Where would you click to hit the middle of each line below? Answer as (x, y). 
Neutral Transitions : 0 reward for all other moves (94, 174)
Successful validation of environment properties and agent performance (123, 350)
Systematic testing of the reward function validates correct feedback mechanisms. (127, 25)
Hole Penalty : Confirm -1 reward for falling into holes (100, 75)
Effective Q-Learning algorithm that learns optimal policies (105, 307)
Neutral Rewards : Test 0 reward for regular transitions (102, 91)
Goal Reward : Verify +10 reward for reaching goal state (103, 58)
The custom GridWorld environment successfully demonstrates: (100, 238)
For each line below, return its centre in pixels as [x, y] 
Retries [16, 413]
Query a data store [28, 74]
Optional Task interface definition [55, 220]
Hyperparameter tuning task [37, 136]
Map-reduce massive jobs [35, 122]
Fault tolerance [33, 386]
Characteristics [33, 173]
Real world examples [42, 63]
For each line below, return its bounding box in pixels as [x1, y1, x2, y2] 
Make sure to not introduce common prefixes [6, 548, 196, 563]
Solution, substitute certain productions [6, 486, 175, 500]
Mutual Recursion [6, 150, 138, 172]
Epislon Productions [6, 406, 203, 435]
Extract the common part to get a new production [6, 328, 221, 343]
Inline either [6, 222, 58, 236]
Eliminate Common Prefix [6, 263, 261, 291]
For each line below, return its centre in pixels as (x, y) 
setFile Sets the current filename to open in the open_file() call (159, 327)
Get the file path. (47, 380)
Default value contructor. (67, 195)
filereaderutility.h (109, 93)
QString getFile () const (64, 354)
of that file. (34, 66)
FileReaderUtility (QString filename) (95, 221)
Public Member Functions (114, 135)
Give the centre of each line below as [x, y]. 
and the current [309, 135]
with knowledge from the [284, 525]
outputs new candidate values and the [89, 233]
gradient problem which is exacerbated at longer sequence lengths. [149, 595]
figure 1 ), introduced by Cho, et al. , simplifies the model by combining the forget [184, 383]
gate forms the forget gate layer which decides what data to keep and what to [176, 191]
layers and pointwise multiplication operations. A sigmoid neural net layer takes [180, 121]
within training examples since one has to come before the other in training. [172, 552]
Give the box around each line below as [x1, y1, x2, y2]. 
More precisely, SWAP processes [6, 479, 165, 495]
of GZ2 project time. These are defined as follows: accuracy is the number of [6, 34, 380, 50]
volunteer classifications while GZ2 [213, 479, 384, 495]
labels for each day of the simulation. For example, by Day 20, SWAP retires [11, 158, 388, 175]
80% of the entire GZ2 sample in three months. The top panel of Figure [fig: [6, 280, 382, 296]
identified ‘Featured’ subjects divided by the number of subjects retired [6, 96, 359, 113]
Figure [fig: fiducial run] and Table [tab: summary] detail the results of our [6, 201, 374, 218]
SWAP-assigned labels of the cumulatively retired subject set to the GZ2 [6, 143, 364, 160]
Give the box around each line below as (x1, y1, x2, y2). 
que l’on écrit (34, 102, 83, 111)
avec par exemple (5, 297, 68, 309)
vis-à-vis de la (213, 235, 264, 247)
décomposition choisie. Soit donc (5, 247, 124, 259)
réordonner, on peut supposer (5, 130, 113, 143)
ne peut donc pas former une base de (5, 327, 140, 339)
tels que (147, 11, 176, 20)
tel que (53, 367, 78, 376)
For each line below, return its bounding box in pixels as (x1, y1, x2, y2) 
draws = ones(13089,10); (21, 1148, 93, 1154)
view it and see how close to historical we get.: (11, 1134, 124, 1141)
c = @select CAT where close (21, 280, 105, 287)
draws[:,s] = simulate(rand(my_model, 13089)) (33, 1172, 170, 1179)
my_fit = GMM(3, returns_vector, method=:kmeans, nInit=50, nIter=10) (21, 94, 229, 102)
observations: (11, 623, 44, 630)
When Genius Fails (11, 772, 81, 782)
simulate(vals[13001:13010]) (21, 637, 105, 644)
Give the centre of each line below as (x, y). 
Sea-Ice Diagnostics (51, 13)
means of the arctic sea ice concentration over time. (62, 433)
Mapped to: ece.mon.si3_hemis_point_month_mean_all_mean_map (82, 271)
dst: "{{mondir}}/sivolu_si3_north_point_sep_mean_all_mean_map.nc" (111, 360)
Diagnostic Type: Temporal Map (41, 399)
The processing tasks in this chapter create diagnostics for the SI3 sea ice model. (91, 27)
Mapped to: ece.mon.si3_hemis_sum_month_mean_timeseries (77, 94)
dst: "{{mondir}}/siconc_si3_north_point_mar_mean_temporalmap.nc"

_EXERCISE PROMPT_. After reading the lines above, reproduce them all exactly.

_WRITTEN ANSWER_.
Where would you click to hit the middle of each line below? Answer as (x, y). 
Neutral Transitions : 0 reward for all other moves (94, 174)
Successful validation of environment properties and agent performance (123, 350)
Systematic testing of the reward function validates correct feedback mechanisms. (127, 25)
Hole Penalty : Confirm -1 reward for falling into holes (100, 75)
Effective Q-Learning algorithm that learns optimal policies (105, 307)
Neutral Rewards : Test 0 reward for regular transitions (102, 91)
Goal Reward : Verify +10 reward for reaching goal state (103, 58)
The custom GridWorld environment successfully demonstrates: (100, 238)
For each line below, return its centre in pixels as [x, y] 
Retries [16, 413]
Query a data store [28, 74]
Optional Task interface definition [55, 220]
Hyperparameter tuning task [37, 136]
Map-reduce massive jobs [35, 122]
Fault tolerance [33, 386]
Characteristics [33, 173]
Real world examples [42, 63]
For each line below, return its bounding box in pixels as [x1, y1, x2, y2] 
Make sure to not introduce common prefixes [6, 548, 196, 563]
Solution, substitute certain productions [6, 486, 175, 500]
Mutual Recursion [6, 150, 138, 172]
Epislon Productions [6, 406, 203, 435]
Extract the common part to get a new production [6, 328, 221, 343]
Inline either [6, 222, 58, 236]
Eliminate Common Prefix [6, 263, 261, 291]
For each line below, return its centre in pixels as (x, y) 
setFile Sets the current filename to open in the open_file() call (159, 327)
Get the file path. (47, 380)
Default value contructor. (67, 195)
filereaderutility.h (109, 93)
QString getFile () const (64, 354)
of that file. (34, 66)
FileReaderUtility (QString filename) (95, 221)
Public Member Functions (114, 135)
Give the centre of each line below as [x, y]. 
and the current [309, 135]
with knowledge from the [284, 525]
outputs new candidate values and the [89, 233]
gradient problem which is exacerbated at longer sequence lengths. [149, 595]
figure 1 ), introduced by Cho, et al. , simplifies the model by combining the forget [184, 383]
gate forms the forget gate layer which decides what data to keep and what to [176, 191]
layers and pointwise multiplication operations. A sigmoid neural net layer takes [180, 121]
within training examples since one has to come before the other in training. [172, 552]
Give the box around each line below as [x1, y1, x2, y2]. 
More precisely, SWAP processes [6, 479, 165, 495]
of GZ2 project time. These are defined as follows: accuracy is the number of [6, 34, 380, 50]
volunteer classifications while GZ2 [213, 479, 384, 495]
labels for each day of the simulation. For example, by Day 20, SWAP retires [11, 158, 388, 175]
80% of the entire GZ2 sample in three months. The top panel of Figure [fig: [6, 280, 382, 296]
identified ‘Featured’ subjects divided by the number of subjects retired [6, 96, 359, 113]
Figure [fig: fiducial run] and Table [tab: summary] detail the results of our [6, 201, 374, 218]
SWAP-assigned labels of the cumulatively retired subject set to the GZ2 [6, 143, 364, 160]
Give the box around each line below as (x1, y1, x2, y2). 
que l’on écrit (34, 102, 83, 111)
avec par exemple (5, 297, 68, 309)
vis-à-vis de la (213, 235, 264, 247)
décomposition choisie. Soit donc (5, 247, 124, 259)
réordonner, on peut supposer (5, 130, 113, 143)
ne peut donc pas former une base de (5, 327, 140, 339)
tels que (147, 11, 176, 20)
tel que (53, 367, 78, 376)
For each line below, return its bounding box in pixels as (x1, y1, x2, y2) 
draws = ones(13089,10); (21, 1148, 93, 1154)
view it and see how close to historical we get.: (11, 1134, 124, 1141)
c = @select CAT where close (21, 280, 105, 287)
draws[:,s] = simulate(rand(my_model, 13089)) (33, 1172, 170, 1179)
my_fit = GMM(3, returns_vector, method=:kmeans, nInit=50, nIter=10) (21, 94, 229, 102)
observations: (11, 623, 44, 630)
When Genius Fails (11, 772, 81, 782)
simulate(vals[13001:13010]) (21, 637, 105, 644)
Give the centre of each line below as (x, y). 
Sea-Ice Diagnostics (51, 13)
means of the arctic sea ice concentration over time. (62, 433)
Mapped to: ece.mon.si3_hemis_point_month_mean_all_mean_map (82, 271)
dst: "{{mondir}}/sivolu_si3_north_point_sep_mean_all_mean_map.nc" (111, 360)
Diagnostic Type: Temporal Map (41, 399)
The processing tasks in this chapter create diagnostics for the SI3 sea ice model. (91, 27)
Mapped to: ece.mon.si3_hemis_sum_month_mean_timeseries (77, 94)
dst: "{{mondir}}/siconc_si3_north_point_mar_mean_temporalmap.nc"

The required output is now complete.